Polly Barks, a co-facilitator with the group Lafayette Climate, works on painting a banner that reads "#ClimateEmergency" during the Bridge Across the Climate Crisis strike. (Photo: Emily DeLetter/Journal & Courier)
Polly Barks, a co-facilitator with the group Lafayette Climate, works on painting a banner that reads "#ClimateEmergency" during the Bridge Across the Climate Crisis strike. (Photo: Emily DeLetter/Journal & Courier)
LAFAYETTE – Black Friday is typically reserved in American culture as the day after Thanksgiving, the consumerist start of the mad dash of gift-buying before Christmas. This year, a group of people with different idea for the day’s plans met on the John T. Myers Pedestrian Bridge to hold the third climate strike of the year.

The West Lafayette Climate Strike joined representatives of Purdue Climate Strikes, Lafayette Climate and Harrison High School’s Students for Environmental Protection, forming a coalition called the Tippecanoe Climate Alliance. The Friday strike also aligned with a Global Climate Strike.

The goals of the newly-formed climate alliance: to show the comradery between the multiple climate organizations in the greater Lafayette area and to pressure the cities of Lafayette and West Lafayette to declare a climate emergency in each city.

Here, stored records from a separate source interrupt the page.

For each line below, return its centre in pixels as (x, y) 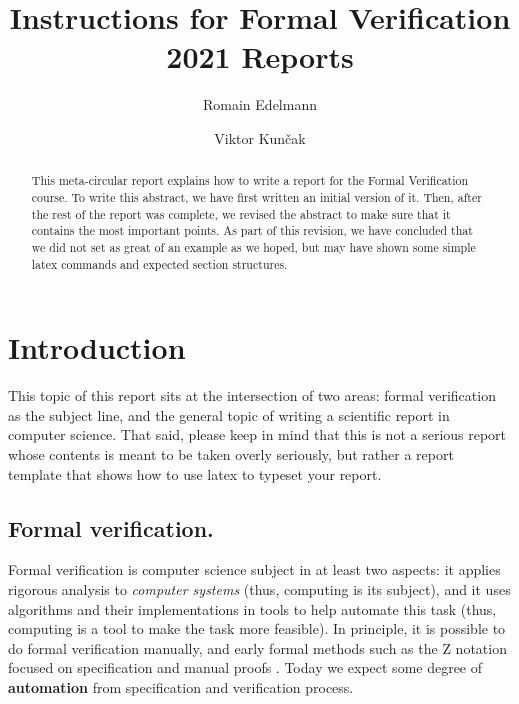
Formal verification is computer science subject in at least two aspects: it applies (254, 569)
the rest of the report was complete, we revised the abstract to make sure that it (241, 213)
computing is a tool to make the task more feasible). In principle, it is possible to (257, 628)
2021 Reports (260, 56)
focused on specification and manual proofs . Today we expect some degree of (245, 667)
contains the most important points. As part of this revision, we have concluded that (252, 230)
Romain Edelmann (260, 104)
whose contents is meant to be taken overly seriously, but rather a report (231, 453)
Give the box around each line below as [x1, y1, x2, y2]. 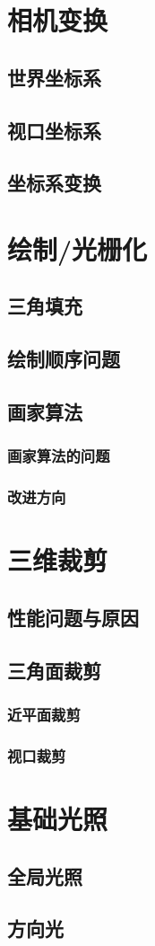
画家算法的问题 [7, 445, 110, 467]
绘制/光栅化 [7, 230, 148, 267]
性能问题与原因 [7, 603, 139, 631]
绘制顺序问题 [7, 345, 120, 373]
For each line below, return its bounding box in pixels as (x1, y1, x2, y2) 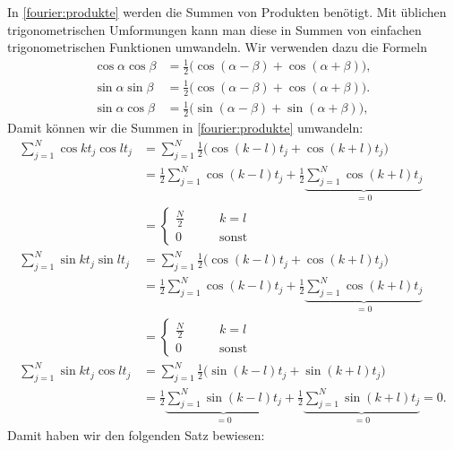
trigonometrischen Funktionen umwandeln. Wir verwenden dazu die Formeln (7, 38, 427, 56)
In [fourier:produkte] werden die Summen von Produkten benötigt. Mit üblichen (7, 3, 447, 21)
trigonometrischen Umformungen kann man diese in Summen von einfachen (7, 20, 422, 39)
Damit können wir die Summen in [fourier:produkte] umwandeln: (7, 117, 364, 136)
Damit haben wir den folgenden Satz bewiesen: (7, 425, 265, 444)
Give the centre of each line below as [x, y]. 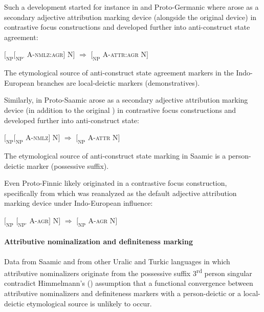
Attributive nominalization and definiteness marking [99, 241]
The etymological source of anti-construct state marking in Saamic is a [115, 155]
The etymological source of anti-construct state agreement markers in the [119, 73]
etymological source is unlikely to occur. [89, 303]
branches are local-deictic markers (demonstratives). [118, 82]
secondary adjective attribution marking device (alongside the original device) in [130, 17]
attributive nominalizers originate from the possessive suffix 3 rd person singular [128, 272]
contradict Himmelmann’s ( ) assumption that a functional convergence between [129, 283]

A petition was present at the strike for supporters to sign to show support for the declaration of a climate emergency.

In October, West Lafayette Mayor John Dennis and the city council unanimously passed a non-binding resolution to reduce carbon emissions by 20 percent every four years. This promise came after pressure from the Sept. 27 climate strike, where more than 300 people, many of them students walking out of schools, led a march to West Lafayette’s temporary city hall to demand change.

“Anything we can do to improve our environment, it’s almost to the point where its common sense,” Dennis said Friday. “…We have to change how we live our lives. We have to change the way we do business, we have to change the way we do government, and I think its abundantly clear now, with the number of people who show up to each climate strike, that is a popular thing to do.”